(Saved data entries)
_ _ _ _
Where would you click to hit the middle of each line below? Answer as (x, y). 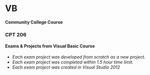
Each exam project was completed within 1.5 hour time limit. (73, 62)
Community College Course (34, 22)
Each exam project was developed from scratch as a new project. (79, 57)
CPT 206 (16, 34)
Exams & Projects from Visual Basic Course (50, 46)
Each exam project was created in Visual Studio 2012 (66, 67)
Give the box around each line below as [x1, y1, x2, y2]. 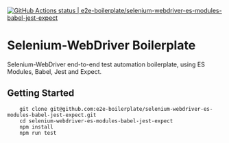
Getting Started [7, 88, 75, 99]
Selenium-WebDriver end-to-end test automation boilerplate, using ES [7, 60, 206, 68]
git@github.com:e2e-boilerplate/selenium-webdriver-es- [50, 105, 213, 112]
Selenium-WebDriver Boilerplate [7, 38, 196, 53]
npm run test [19, 129, 57, 136]
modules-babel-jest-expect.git [7, 112, 97, 118]
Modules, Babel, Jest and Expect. [7, 67, 102, 75]
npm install [19, 123, 53, 130]
_ _ _ _
• **What the task asks**: Retype the data above exactly; pictures are not part of the copy.

• **Answer below**:
Where would you click to hit the middle of each line below? Answer as (x, y). 
Each exam project was completed within 1.5 hour time limit. (73, 62)
Community College Course (34, 22)
Each exam project was developed from scratch as a new project. (79, 57)
CPT 206 (16, 34)
Exams & Projects from Visual Basic Course (50, 46)
Each exam project was created in Visual Studio 2012 (66, 67)
Give the box around each line below as [x1, y1, x2, y2]. 
Getting Started [7, 88, 75, 99]
Selenium-WebDriver end-to-end test automation boilerplate, using ES [7, 60, 206, 68]
git@github.com:e2e-boilerplate/selenium-webdriver-es- [50, 105, 213, 112]
Selenium-WebDriver Boilerplate [7, 38, 196, 53]
npm run test [19, 129, 57, 136]
modules-babel-jest-expect.git [7, 112, 97, 118]
Modules, Babel, Jest and Expect. [7, 67, 102, 75]
npm install [19, 123, 53, 130]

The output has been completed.